This function obtains exclusive use of whatever resource is protected by the given lock.


VOID KeAcquireSpinLock (KSPIN_LOCK *SpinLock, KIRQL *OldIrql);


The SpinLock argument is the address of the lock that is to be acquired.

The OldIrql argument is the address of a variable that is to receive the Interrupt Request Level (IRQL) that is to be restored when the lock is released.


The KeAcquireSpinLock function is exported by name from x86 builds of the HAL in all versions and of the kernel in version 6.2 and higher. The HAL’s export in version 6.2 and higher is merely a forward to the kernel.

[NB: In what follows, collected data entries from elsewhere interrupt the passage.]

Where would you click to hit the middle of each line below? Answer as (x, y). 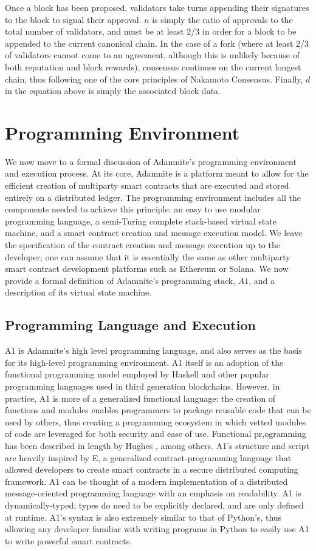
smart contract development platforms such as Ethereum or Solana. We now (147, 269)
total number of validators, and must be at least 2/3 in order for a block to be (151, 31)
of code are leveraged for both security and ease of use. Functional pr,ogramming (156, 434)
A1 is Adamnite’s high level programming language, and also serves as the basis (153, 350)
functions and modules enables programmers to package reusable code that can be (158, 410)
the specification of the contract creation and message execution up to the (143, 245)
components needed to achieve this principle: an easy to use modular (133, 209)
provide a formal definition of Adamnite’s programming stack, (120, 280)
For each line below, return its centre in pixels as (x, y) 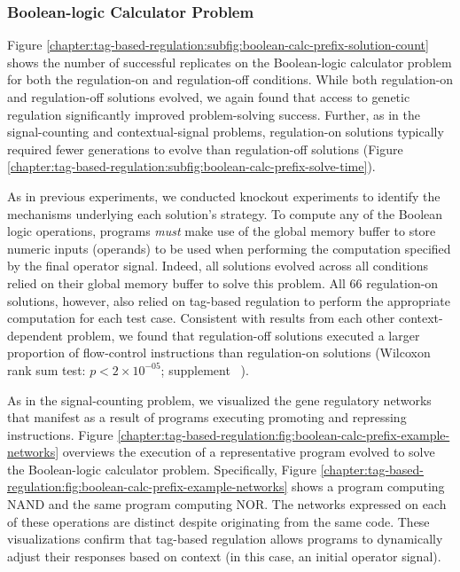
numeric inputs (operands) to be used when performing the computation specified (229, 248)
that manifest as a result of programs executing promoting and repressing (207, 417)
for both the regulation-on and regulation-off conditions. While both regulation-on (230, 79)
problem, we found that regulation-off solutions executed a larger (243, 335)
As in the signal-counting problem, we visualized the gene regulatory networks (219, 400)
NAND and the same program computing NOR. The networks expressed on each (227, 504)
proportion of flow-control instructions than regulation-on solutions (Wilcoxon (219, 353)
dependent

The closest x64 analogue of this function is KeAcquireSpinLockRaiseToDpc, which is exported by name from the kernel in the version 5.2 from Windows Server 2003 SP1, and higher. Although no function named KeAcquireSpinLock is exported by x64 builds of either the HAL or kernel, programmers have it as a macro defined in WDM.H.

Documentation Status

The KeAcquireSpinLock function is documented in all known editions of the Device Driver Kit (DDK) or Windows Driver Kit (WDK) since at least the DDK for Windows NT 3.51.


As early as version 3.50, the KeAcquireSpinLock implementation was shifted to a __fastcall alternative named KfAcquireSpinLock. Starting at least from the Device Driver Kit (DDK) for Windows NT 3.51, a macro definition reinterprets the former in terms of the latter. New code is written as if calling KeAcquireSpinLock but actually calls KfAcquireSpinLock. The old function continues to be exported, presumably to support (old) code that tries to import the function, but its implementation is only a stub that reinterprets in terms of KfAcquireSpinLock just like the macro.

That KfAcquireSpinLock has all the substance is here treated just as a detail of internal organisation. As far as should concern any code outside the kernel or HAL, the behavour is all in KeAcquireSpinLock.


The KeAcquireSpinLock function is in some sense a convenience. Its work is in two parts which can be done independently of KeAcquireSpinLock by calling exported functions, the first from the HAL, the second from the kernel. The KeAcquireSpinLock implementation gains by inlining its two parts (and skipping the second entirely for single-processor builds).

The first part is to raise the IRQL to DISPATCH_LEVEL if it is not already there. This ensures that the current thread has exclusive use of the current processor. Interrupts can occur at higher IRQL, as with hardware interrupts, but they are not permitted to switch the processor to another thread. Equivalent exported functions are KeRaiseIrql, KfRaiseIrql (which each need DISPATCH_LEVEL as an argument) and KeRaiseIrqlToDpcLevel (which does not).

The second part is to obtain the current processor’s exclusive use of the protected resource. All threads that seek to use the resource must acquire the agreed lock. All call this function or a similar one so that all try to mark the lock in the same way but are able to do so only while the lock is not already marked. Typically, they wait in a more or less tight loop until they are able to mark the lock to signify that they now own the resource. Equivalent exported functions for this second part are KeAcquireSpinLockAtDpcLevel and, on x86 builds only, KefAcquireSpinLockAtDpcLevel and KiAcquireSpinLock. This part is trivial in single-processor builds.

IRQL and Other Constraints

The KeAcquireSpinLock function is intended for use at IRQL up to and including DISPATCH_LEVEL. The addresses that are given in the SpinLock and OldIrql arguments must both be of non-paged memory.

The function returns with the IRQL at DISPATCH_LEVEL. No other thread can execute on the same processor. No thread on another processor can acquire the lock. The owning thread must cause no exception, including by touching paged memory. These constraints continue until the owning thread releases the lock, e.g., by calling the KeReleaseSpinLock function.

Spin locks are either owned or not. That is their entire state. If the KeAcquireSpinLock function is called to acquire a spin lock that the calling thread already owns, then the function cannot return (except with contrivance). This is not a deadlock between two threads, just that the one thread is hung in the spin loop, waiting forever for the same thread to release the lock.